CASIA2 Advanceのエクタジアスクリーニングとは、角膜前面・後面・角膜厚の情報を総合的に解析し、円錐角膜などの角膜拡張症(エクタジア)の可能性を評価する機能です。
一般的な角膜トポグラフィーでは前面形状が中心となりますが、CASIA2では後面形状や角膜厚も同時に評価できるため、より早期の異常検出が期待できます。
専用アプリケーションの全体像については下記のページにまとめています。
エクタジアスクリーニングとは?
エクタジア(Ectasia)とは、角膜が局所的に薄くなり前方へ突出する病態の総称です。
代表的な疾患として、
- 円錐角膜
- 術後角膜拡張症(LASIK後 ectasia)
などがあります。
初期段階では視力低下や乱視変化が目立たないこともあり、角膜形状のわずかな異常を早期に発見することが重要です。
CASIA2のエクタジアスクリーニングは、複数の角膜パラメータを組み合わせて解析し、円錐角膜の可能性を数値化して表示します。
CASIA2のエクタジアスクリーニングで分かること
このアプリケーションでは、
- 前面形状
- 後面形状
- 角膜厚分布
を総合評価できます。
特に円錐角膜では、
- 後面の突出
- 角膜の菲薄化
- 非対称な形状変化
が早期から現れるため、通常の前面トポグラフィーだけでは検出できない異常を見つけられる可能性があります。
エクタジアパターン(%表示)
解析結果はパーセンテージで表示されます。
| 表示値 | 評価 |
|---|---|
| 0〜4% | 正常 |
| 5〜29% | 疑い |
| 30〜95% | 強い疑い |
数値が高いほど、角膜拡張症の特徴に近いパターンを示していると考えられます。
Axial Power(Keratometric)
角膜前面の屈折力分布を表示するマップです。
一般的な角膜トポグラフィーで見られる情報に近く、角膜前面の湾曲状態や乱視の傾向を確認できます。
Axial Power(Posterior)
角膜後面の屈折力分布を表示します。
円錐角膜では前面変化より先に後面変化が現れる場合があるため、早期発見に有用な情報となります。
Pachymetry(角膜厚マップ)
角膜厚の分布を表示します。
特に、
- 最薄部厚
- 最薄部位置
- 厚み分布の偏り
は円錐角膜評価で重要なポイントです。
Instantaneous Power(Posterior)
角膜後面の局所的な屈折力変化を表示するマップです。
Axial Powerよりも局所変化を強調して表示できるため、初期の形状異常を視覚的に捉えやすくなります。

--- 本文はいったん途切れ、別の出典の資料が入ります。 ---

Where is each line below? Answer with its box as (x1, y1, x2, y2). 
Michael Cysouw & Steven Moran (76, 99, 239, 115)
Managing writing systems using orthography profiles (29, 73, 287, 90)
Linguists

CASIA2のエクタジアスクリーニング画面でのみ確認できる特徴的な指標です。
2D解析画像
OCT断層像をもとに角膜形状を表示します。
数値やマップだけでは分からない角膜形状を直接確認できるため、解析結果の裏付けとして利用されます。
なぜCASIA2のエクタジアスクリーニングが重要なのか
従来の角膜トポグラフィーは主に角膜前面を評価します。
一方、CASIA2のエクタジアスクリーニングでは、
- 角膜前面
- 角膜後面
- 角膜厚
を同時に解析できます。
そのため、円錐角膜や術後角膜拡張症の早期変化を捉えやすい点が大きな特徴です。
まとめ
CASIA2 Advanceのエクタジアスクリーニングは、角膜前面・後面・角膜厚を総合的に解析し、円錐角膜などの角膜拡張症の可能性を評価する機能です。

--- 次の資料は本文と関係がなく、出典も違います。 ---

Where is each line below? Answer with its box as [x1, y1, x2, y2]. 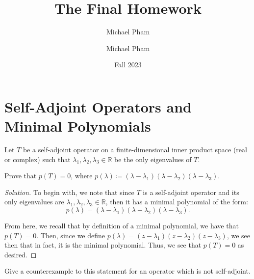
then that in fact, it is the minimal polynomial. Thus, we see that [4, 240, 202, 250]
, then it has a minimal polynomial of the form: [105, 196, 248, 207]
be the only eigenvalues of [114, 154, 192, 164]
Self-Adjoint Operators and [4, 96, 192, 116]
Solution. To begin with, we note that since [4, 187, 134, 197]
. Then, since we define [36, 230, 105, 240]
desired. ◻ [4, 249, 37, 259]
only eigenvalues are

特に後面解析や角膜厚評価を組み合わせることで、従来の前面トポグラフィーだけでは見つけにくい初期変化の検出に役立ちます。
円錐角膜スクリーニングにおいて、CASIA2を代表する解析機能の一つといえるでしょう。
円錐角膜の早期診断は、角膜形状のわずかな変化を見逃さないことが重要です。